- **Aim of the task**: Copy each line of the data below with the word "results".

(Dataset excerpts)
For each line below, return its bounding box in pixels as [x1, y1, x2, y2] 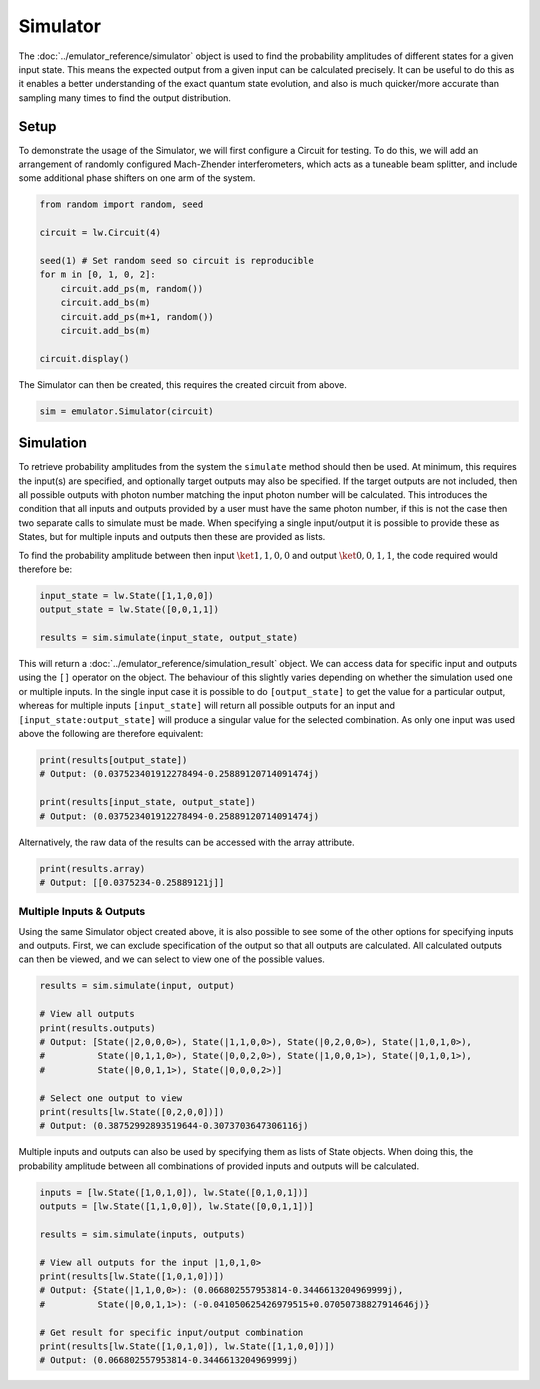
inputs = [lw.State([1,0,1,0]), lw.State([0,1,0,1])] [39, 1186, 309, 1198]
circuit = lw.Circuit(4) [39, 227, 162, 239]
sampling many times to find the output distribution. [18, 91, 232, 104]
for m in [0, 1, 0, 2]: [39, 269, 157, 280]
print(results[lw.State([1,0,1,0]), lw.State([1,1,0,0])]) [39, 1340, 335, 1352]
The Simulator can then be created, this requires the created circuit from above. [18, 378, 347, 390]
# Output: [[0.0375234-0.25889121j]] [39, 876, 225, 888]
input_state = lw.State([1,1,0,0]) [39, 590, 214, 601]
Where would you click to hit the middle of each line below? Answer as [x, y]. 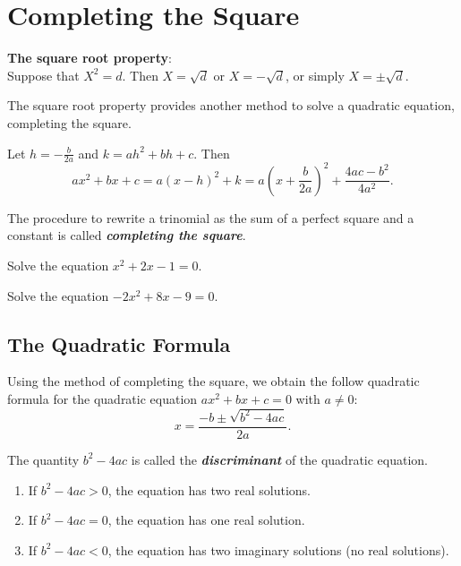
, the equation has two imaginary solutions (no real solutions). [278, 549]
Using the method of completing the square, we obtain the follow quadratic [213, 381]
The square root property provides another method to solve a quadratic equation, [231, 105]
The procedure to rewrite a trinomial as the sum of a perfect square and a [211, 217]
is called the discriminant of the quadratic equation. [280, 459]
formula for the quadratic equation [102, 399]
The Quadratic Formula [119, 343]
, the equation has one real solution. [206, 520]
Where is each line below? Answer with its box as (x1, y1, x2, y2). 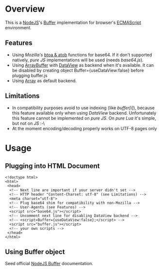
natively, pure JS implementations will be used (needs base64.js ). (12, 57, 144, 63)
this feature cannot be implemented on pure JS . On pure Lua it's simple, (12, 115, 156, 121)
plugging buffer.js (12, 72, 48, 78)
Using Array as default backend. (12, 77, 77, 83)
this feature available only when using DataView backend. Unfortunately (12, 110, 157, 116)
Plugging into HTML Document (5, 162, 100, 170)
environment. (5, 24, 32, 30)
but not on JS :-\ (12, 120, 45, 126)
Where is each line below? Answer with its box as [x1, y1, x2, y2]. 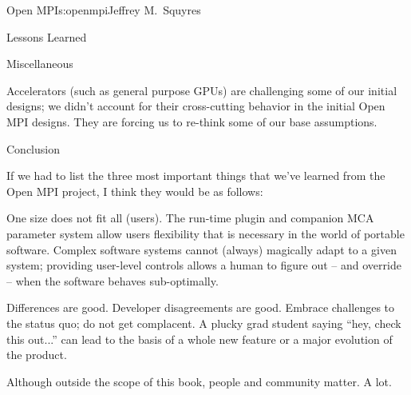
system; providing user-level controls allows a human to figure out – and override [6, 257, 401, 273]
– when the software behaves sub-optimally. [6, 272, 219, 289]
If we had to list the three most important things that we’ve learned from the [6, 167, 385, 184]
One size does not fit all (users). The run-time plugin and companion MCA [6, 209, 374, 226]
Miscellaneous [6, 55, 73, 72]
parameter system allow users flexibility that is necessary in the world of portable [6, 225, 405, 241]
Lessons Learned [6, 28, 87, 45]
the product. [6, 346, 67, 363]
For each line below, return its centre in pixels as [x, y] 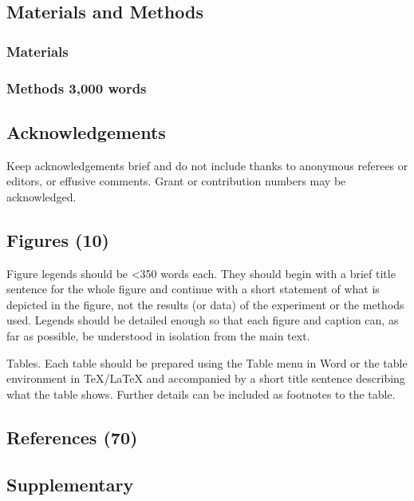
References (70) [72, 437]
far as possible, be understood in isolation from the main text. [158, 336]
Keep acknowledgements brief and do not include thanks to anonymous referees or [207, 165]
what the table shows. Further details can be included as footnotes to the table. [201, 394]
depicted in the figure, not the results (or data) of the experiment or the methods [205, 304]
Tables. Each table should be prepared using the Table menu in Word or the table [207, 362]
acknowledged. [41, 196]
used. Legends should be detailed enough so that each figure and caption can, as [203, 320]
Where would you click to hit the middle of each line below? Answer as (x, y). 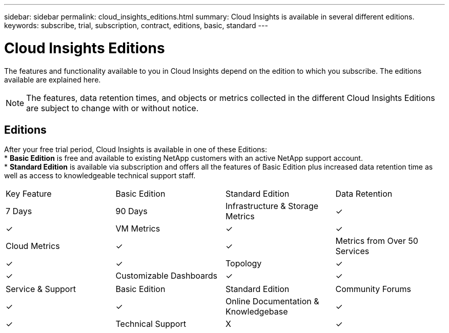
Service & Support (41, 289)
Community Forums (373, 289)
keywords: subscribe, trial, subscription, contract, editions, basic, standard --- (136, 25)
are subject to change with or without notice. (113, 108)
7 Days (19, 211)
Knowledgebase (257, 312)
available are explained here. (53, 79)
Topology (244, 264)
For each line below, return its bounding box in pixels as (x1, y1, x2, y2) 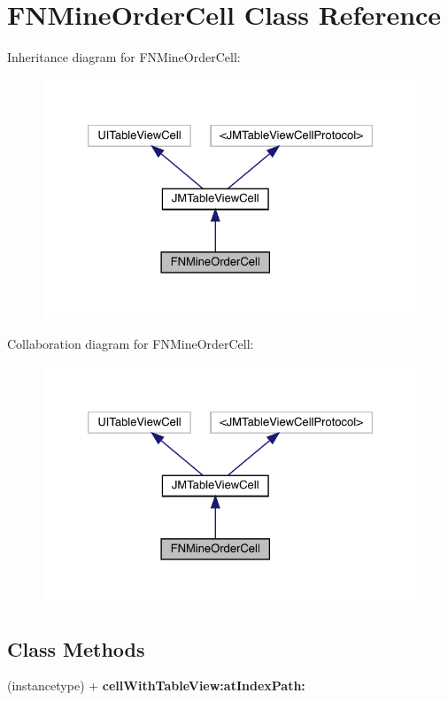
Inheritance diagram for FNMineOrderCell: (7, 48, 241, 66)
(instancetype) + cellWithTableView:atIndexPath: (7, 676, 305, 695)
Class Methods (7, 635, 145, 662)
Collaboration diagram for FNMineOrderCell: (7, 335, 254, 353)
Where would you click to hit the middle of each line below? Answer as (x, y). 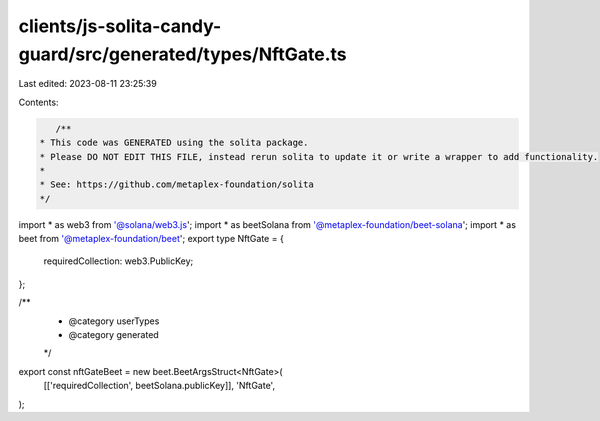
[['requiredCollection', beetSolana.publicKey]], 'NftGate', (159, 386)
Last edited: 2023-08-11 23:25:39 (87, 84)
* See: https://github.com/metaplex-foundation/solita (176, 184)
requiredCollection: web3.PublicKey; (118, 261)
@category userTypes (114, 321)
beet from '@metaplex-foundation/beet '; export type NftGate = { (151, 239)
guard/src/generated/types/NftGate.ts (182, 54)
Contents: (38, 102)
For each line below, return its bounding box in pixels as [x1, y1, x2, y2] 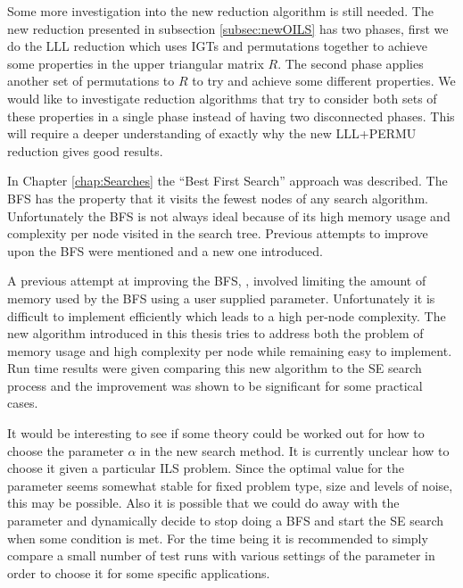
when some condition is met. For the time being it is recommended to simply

* * *

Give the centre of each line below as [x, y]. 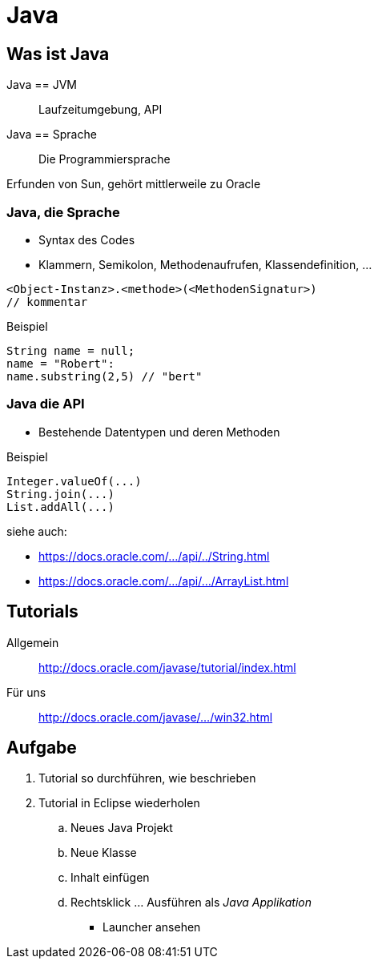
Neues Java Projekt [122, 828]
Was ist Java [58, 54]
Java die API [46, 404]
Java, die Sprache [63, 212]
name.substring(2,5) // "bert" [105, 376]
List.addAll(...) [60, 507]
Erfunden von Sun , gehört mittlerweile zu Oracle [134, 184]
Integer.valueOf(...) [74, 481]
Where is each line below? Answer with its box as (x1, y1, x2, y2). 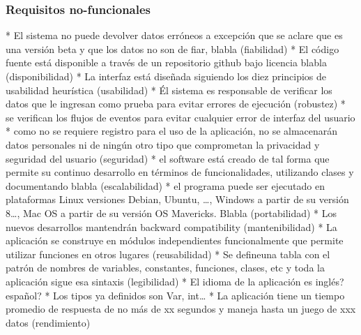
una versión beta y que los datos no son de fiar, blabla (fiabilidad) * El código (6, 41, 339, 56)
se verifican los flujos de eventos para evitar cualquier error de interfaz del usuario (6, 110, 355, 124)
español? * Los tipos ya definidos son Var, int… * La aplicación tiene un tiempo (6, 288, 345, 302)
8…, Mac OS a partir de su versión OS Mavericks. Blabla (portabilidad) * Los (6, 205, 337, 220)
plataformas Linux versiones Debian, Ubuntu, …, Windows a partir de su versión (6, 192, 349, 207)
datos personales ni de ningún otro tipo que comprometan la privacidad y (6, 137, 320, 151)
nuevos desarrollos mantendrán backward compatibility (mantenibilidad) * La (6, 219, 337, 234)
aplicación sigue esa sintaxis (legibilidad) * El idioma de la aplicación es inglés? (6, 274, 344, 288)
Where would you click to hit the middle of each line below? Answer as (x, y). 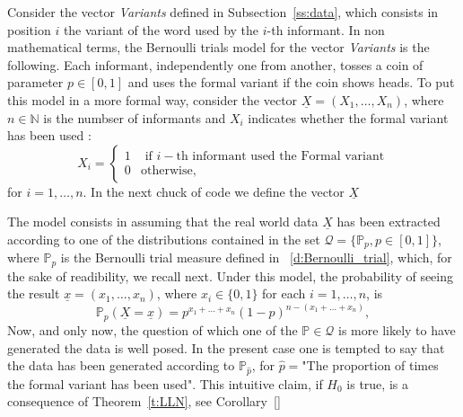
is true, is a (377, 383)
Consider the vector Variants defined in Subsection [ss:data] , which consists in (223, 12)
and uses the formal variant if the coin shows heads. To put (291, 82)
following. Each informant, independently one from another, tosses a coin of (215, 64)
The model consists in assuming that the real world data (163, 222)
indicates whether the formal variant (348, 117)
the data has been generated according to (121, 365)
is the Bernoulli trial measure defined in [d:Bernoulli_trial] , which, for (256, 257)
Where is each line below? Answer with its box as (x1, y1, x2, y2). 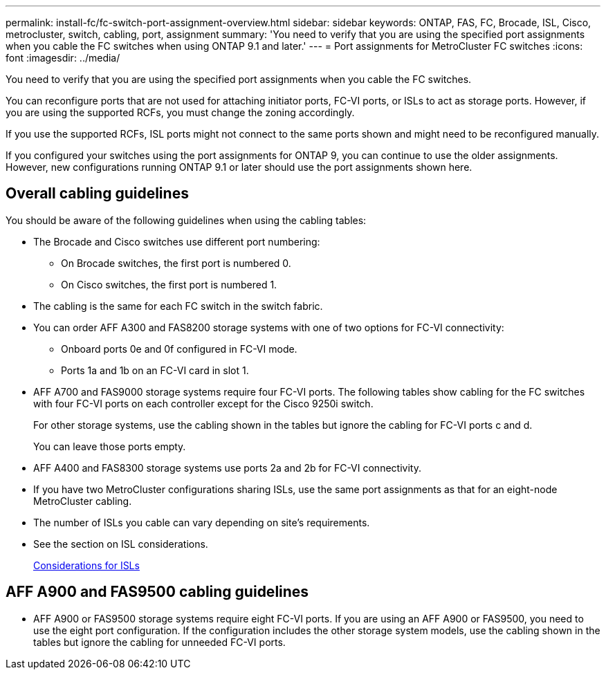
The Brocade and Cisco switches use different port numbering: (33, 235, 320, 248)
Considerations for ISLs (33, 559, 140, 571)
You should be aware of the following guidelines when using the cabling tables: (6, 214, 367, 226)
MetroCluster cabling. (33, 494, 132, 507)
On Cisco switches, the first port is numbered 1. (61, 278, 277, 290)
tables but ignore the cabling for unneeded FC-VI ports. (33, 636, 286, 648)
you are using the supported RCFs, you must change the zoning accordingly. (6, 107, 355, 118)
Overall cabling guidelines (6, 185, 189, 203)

- **Task solution**:
print(results[lw.State([1,0,1,0]), lw.State([1,1,0,0])]) [39, 1340, 335, 1352]
depicted in the figure, not the results (or data) of the experiment or the methods [205, 304]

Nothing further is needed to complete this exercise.